A Guide to Using Social Media as a Geospatial Lens for Studying Public Opinion and Behavior
2026-04-09 • Social and Information Networks
Social and Information Networks
AI summaryⓘ
The authors explain how social media and online reviews can help researchers study what people think and experience in different places. They describe a step-by-step process for collecting and analyzing this type of data, including how new language models improve understanding messy text. Four examples, like tracking COVID-19 vaccine opinions and assessing earthquake damage, show how these methods provide quick and detailed insights. Overall, the authors show that social media data can nicely complement traditional surveys and sensors for studying public opinions and local experiences.

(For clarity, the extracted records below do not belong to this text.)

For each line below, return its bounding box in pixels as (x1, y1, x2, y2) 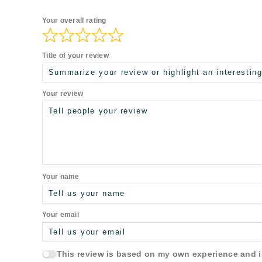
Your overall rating (42, 16, 106, 25)
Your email (42, 211, 79, 219)
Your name (42, 172, 80, 181)
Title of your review (42, 51, 109, 60)
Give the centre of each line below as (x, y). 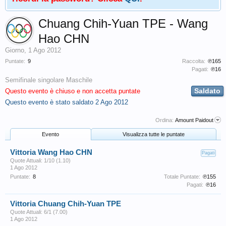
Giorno (15, 50)
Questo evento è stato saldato (50, 102)
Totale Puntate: (182, 177)
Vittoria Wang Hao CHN (51, 152)
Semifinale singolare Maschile (49, 80)
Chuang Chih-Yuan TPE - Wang (123, 23)
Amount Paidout (194, 120)
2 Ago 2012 (112, 102)
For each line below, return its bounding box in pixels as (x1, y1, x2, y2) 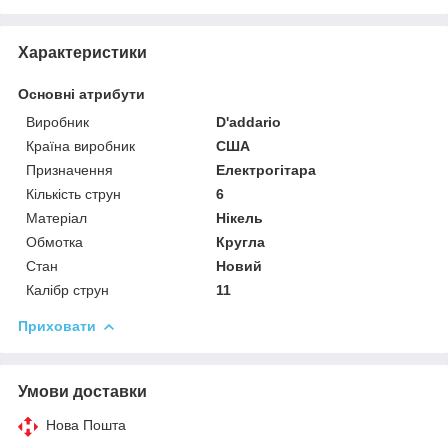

social media datageospatial researchpublic opinionlarge language modelsdata collectioninformation extractionstatistical modelingCOVID-19 vaccine acceptanceearthquake damage assessmentplace-based experience
Authors
Lingyao Li
Abstract
Social media and online review platforms have become valuable sources for studying how people express opinions, report experiences, and respond to events across space. This work presents a practical guide to using user-generated social data for geospatial research on public opinion, human behavior, and place-based experience. It shows the promise of using these data as a form of passive, distributed, and human-centered sensing that complements traditional surveys and sensor systems. Methodologically, the chapter outlines a general workflow that includes platform-aware data collection, information extraction, geospatial anchoring, and statistical modeling. It also discusses how advances in large language models (LLMs) strengthen the ability to extract structured information from noisy and unstructured content. Four case studies illustrate this framework: COVID-19 vaccine acceptance, earthquake damage assessment, airport service quality, and accessibility in urban environment. Across these cases, social media data are shown to support timely measurement of public attitudes, rapid approximation of geographically distributed impacts, and fine-grained understanding of place-based experiences.